Prices in neighbouring countries such as Hungary, Poland and Romania were suddenly pushed down, and local farmers were left unable to sell their crops.
By spring 2023, tractors were blocking the same Polish roads that had been lined with volunteers welcoming Ukrainians refugees a year before.
The EU soon imposed trade restrictions on Ukraine’s exports to its neighbours, but only for a limited period. When the ban expired, the governments in Budapest, Warsaw and Bratislava announced their own restrictions.
Ukraine promptly filed a lawsuit; relations soured and compassion for a country defending itself from Russia’s invasion took a backseat.
Now, Eastern European countries are demanding the EU definitively revises its trade liberalisation measures with Ukraine.
In Romania, where farmers and hauliers have been protesting against the high price of diesel, insurance rates and EU measures, as well as competition from Ukraine, news outlet Kronika said this month that the EU letting in cheap Ukrainian goods was “like a non-swimmer trying to save a drowning person. They both drown”.
In Poland, farmers kicked off a nationwide protest on 24 January against Ukrainian agricultural imports.
“Ukrainian grain should go where it belongs, to the Asian or African markets, not to Europe,” said Adrian Wawrzyniak, a spokesperson for the Polish farmers’ trade union, told Polish media. Similar sentiments are being echoed in Slovakia and Hungary.

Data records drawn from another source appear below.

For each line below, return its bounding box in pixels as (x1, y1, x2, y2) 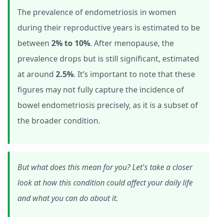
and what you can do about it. (17, 192, 118, 203)
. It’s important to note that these (74, 68, 195, 79)
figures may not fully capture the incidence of (17, 84, 184, 95)
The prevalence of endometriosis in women (17, 6, 176, 17)
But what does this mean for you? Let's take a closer (17, 161, 192, 172)
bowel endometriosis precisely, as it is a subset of (17, 99, 198, 110)
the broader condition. (17, 115, 100, 126)
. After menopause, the (90, 37, 174, 48)
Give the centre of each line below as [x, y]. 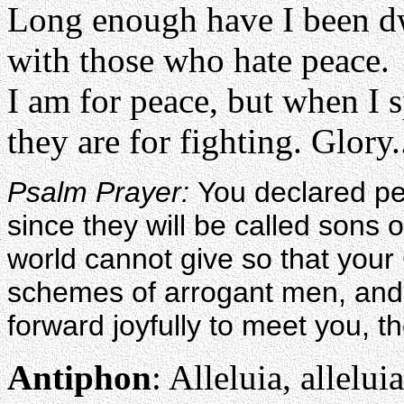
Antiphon [79, 377]
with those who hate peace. [198, 60]
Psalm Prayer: [102, 192]

Southern Europe has so far been spared the brunt of the protests, but things may change soon. Christiane Lambert, the president of the Committee of Professional Agricultural Organizations (COPA), Europe’s leading farmers’ union, has predicted that Italian and Spanish farmers will soon stage their own protests.

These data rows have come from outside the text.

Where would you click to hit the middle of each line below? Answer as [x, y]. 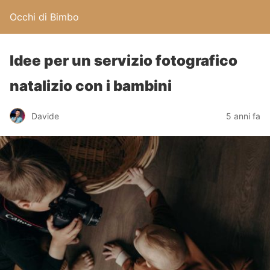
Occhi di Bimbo [44, 17]
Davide [45, 116]
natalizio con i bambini [91, 86]
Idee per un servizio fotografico [124, 61]
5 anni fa [243, 116]
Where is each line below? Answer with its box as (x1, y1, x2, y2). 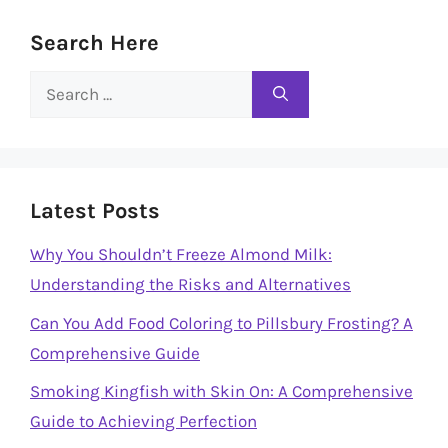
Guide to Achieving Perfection (30, 411, 257, 431)
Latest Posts (30, 198, 160, 224)
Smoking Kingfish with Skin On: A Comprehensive (30, 381, 413, 401)
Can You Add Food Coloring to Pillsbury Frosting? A (30, 312, 413, 333)
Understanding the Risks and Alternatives (30, 274, 351, 294)
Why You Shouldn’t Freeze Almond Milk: (30, 244, 332, 264)
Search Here (30, 30, 159, 56)
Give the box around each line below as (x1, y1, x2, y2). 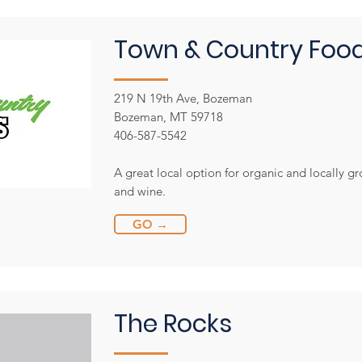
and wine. (114, 183, 166, 199)
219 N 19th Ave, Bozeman (114, 90, 252, 106)
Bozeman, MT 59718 (114, 109, 223, 124)
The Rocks (114, 307, 232, 341)

They are unaffected by the war in Ukraine, but are vulnerable to climate change, as the Spanish and Portuguese governments consider emergency restrictions on water usage in some regions because of intense drought.
In Sicily this week, farmers blocked roads in protest at the regional government, which they say has failed to compensate them for last summer’s prolonged, intense heatwave and drought. “We’re on our knees, the drought has halved our harvest,” farmer Giuseppe Gulli told Rai News. He also accused the EU of helping “big corporations”.

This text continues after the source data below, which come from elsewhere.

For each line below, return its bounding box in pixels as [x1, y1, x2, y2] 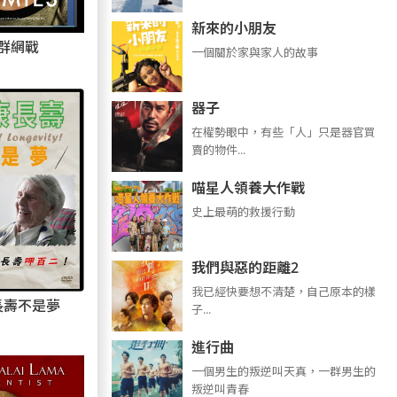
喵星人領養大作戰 [191, 178, 305, 198]
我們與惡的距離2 [191, 258, 299, 277]
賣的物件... [191, 142, 245, 158]
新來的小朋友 [191, 19, 276, 38]
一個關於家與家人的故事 [191, 44, 318, 60]
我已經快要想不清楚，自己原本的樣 [191, 284, 376, 300]
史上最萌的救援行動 [191, 204, 295, 220]
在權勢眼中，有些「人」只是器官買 [191, 124, 376, 140]

With European elections around the corner in June, Eurosceptic parties are finding a voice.
Jordan Bardella of France’s National Rally has been spotted among protesters; the far-right Alternative for Germany (AfD) has sought to champion the farmers’ cause too.
But Mr Vernet batted off these concerns: “Farmers are not extremists. In fact, farmers in Europe are the first Europeans, because they’re the ones who know best how important Europe is for them.”
In Germany, ministers have scrambled to water down the proposals to end farmers’ tax breaks on agricultural diesel that had caused uproar.
The change is now set to be phased in over time – but farmers want the subsidy cuts scrapped in full. “Everything that has been announced so far has further increased the farmers’ anger instead of calming it down,” said German Farmers’ Association President Joachim Rukwied.
Poland’s Prime Minister Donald Tusk has promised to meet Ukrainian representatives in early March to come to a deal to regulate the transit and export of products.
The EU appears to have already taken note.
European Commission President Ursula von der Leyen has admitted “there is an increasing division and polarisation”, and has launched a “strategic dialogue” between agriculture groups and EU decision-makers.
The language is self-reflective, but also vague. And for farmers across Europe who feel forgotten, betrayed or unable to feed their families, it is unlikely to be enough.